Removing duplicates in a PostgreSQL array

Published in

MarmoLabs

4 min readJul 17, 2017

Our Ruby on Rails app uses a PostgreSQL database and most of the time, we can run the queries we need using the methods provided by Rails. But I recently had a request for a report of all of our songs, with their genres and keywords, that I had to write in raw SQL using Heroku dataclips.

A song has many versions

The songs report needed to display a bunch of information for each song, but listing out the genres in particular was tricky. What made it tricky? Well, each song has many versions. And each of those versions has a list of genres associated with it stored as a varchar (for example, “Blues & Jazz, RnB & Soul, Vintage” in any order). So a different version of the same song might have a genre_list of “RnB & Soul, Beats, Vintage”. In the final report, the song’s genres should be “Blues & Jazz, RnB & Soul, Vintage, Beats”: a de-duped amalgamation of both versions’ genres. So I needed to gather up all the genres associated with each version of the song and remove the duplicates. In Ruby, this would be easy to do with versions.map{|v| v.genre_list.split(', ')}.flatten.uniq. Now normally in SQL this would be the job of a the DISTINCT keyword. But DISTINCT doesn’t see the genres as lists, per se, just as strings, which are in fact distinct from one other.

Step 1: Getting a useable list of genres

So the first step was to get the list of genres for each version in a more useable form (that is to say, not as a string). I turned it into an array using STRING_TO_ARRAY, providing a comma as the delimiter.

STRING_TO_ARRAY(versions.genre_list, ', ')

Step 2: Unnesting (here’s where it gets interesting!)

There isn’t really an easy way to de-dup an array of strings. There is an intarray extension that works for integers, but that doesn’t help here. If only there was a way to use DISTINCT now that we’ve got the genres all in one place…

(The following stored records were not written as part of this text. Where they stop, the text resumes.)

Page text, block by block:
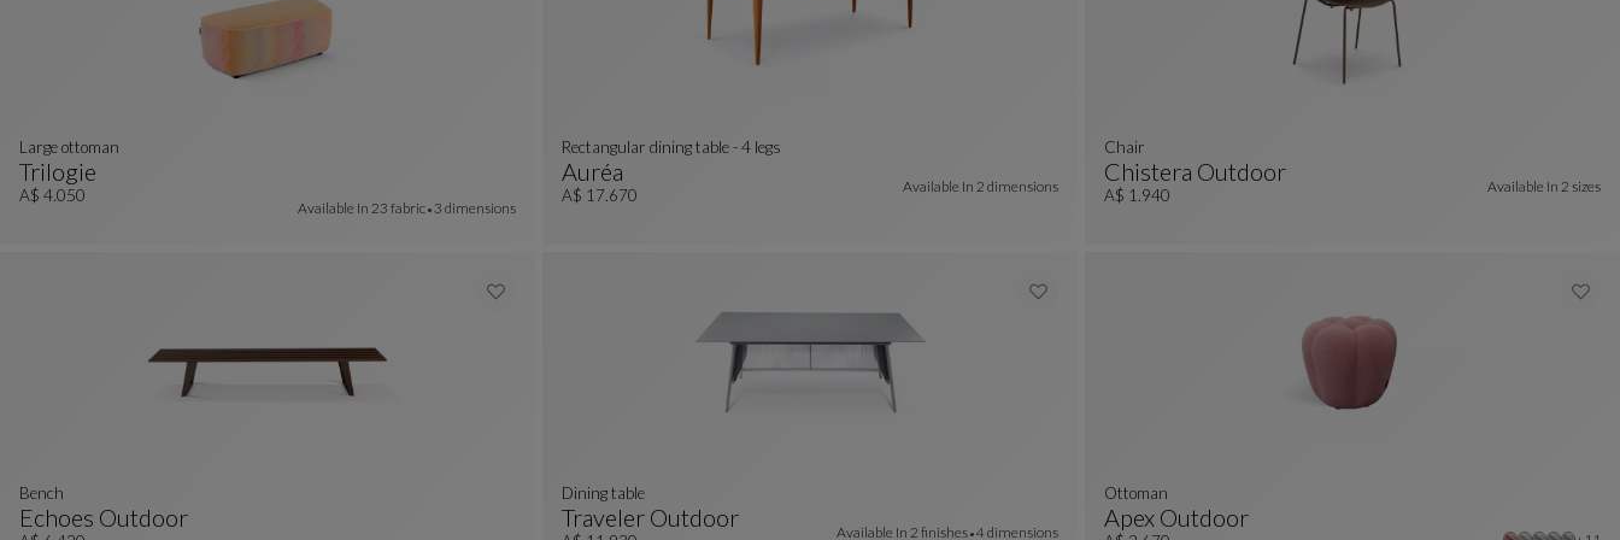
Trilogie
Large Ottoman
See Full Description
large ottoman
A$ 4.050
Available In 23 fabric 3 dimensions
Auréa
Rectangular Dining Table - 4 Legs
See Full Description
Rectangular dining table - 4 legs
A$ 17.670 Available In 2 dimensions
Chistera Outdoor
Chair
See Full Description
chair
A$ 1.940 Available In 2 sizes
Echoes Outdoor
bench
Traveler Outdoor
dining table
Available In 2 finishes 4 dimensions
Apex Outdoor
Ottoman

DISTINCT works on columns, not on an array. So how can we turn that array on its side? This is where UNNEST comes into play. UNNEST expands the array into a set of rows for each version. Remember, these are still being grouped by song_id.

song_id         genre
______________  ______________1               "Blues & Jazz"
1               "RnB & Soul"
1               "Vintage"
1               "RnB & Soul"
1               "Beats"
1               "Vintage"

You’re probably wondering what the whole query looks like at this point. Here it is:

SELECT
  song_id,
  genre
FROM
  versions v,
  UNNEST(STRING_TO_ARRAY(v.genre_list, ', ')) AS genre

Step 3: DISTINCT comes back into the picture

If we use what we’ve got as a subquery, we can use DISTINCT on column genre (Mind blown)!!! Remember, the goal is to have a column in this report that is a comma-separated list of de-duped genres. To use our running example, the genres column for Song ID 1 would be Blues & Jazz, RnB & Soul, Vintage, Beats.

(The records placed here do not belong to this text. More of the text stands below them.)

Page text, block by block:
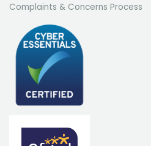
Complaints & Concerns Process
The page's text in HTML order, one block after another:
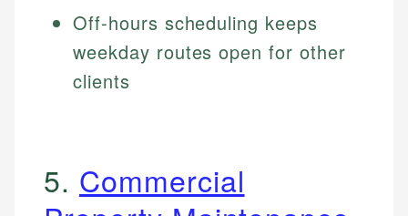
Off-hours scheduling keeps
weekday routes open for other
clients
5. Commercial
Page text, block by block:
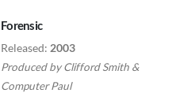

The great news is that STRING_AGG can be used in combination with DISTINCT to simultaneously get only distinct values in column genre and also collapse them into one comma-separated string, like so STRING_AGG(DISTINCT genre, ', ') .

SELECT
  song_id, STRING_AGG(DISTINCT genres.genre, ', ') AS genres
FROM (
  SELECT
    song_id,
    genre
  FROM
    versions v,
    UNNEST(STRING_TO_ARRAY(v.genre_list, ', ')) AS genre
) AS genres
GROUP BY genres.song_id;

By this point I could return a table listing the genres by song, with a song_id column and a genres column.

song_id         genres
______________  ______________1               "Blues & Jazz, RnB & Soul, Vintage, Beats"
2               "Folk, Rock"
3               "Dance, Electronic, Pop, Rock"
4               "Ambient, Beats, Rock"
1               "Blues & Jazz"

Step 4: The final touches

The final step was to join this to the songs table as another subquery so that I could include other song-related columns, like title. The following has been edited for clarity:

SELECT
  s.id,
  s.title,
  genres_by_song.genres
FROM songs s
LEFT JOIN (
  SELECT
    song_id,
    STRING_AGG(DISTINCT genres.genre, ', ') AS genres
  FROM (
    SELECT
      song_id,
      genre
    FROM
      versions v,
      UNNEST(STRING_TO_ARRAY(v.genre_list, ', ')) AS genre
  ) AS genres
  GROUP BY genres.song_id
) AS genres_by_song
ON s.id = genres_by_song.song_id
GROUP BY s.id, genres_by_song.genres

Lessons Learned

When I was tasked with creating this report, I thought it would be simple. I didn’t realize how difficult it would be just because of how the data was stored in the database (as a varchar) instead of something more list-like. In the end, though, I had fun figuring out the right order and combination of data transformation and translocation to make it all work. Sometimes the only way to make it work is two steps forward, one step back, and that’s ok.

*Updated on August 31, 2017. Special thanks to Torsten Grust, who pointed out that the use of UNNEST in a SELECT clause is deprecated.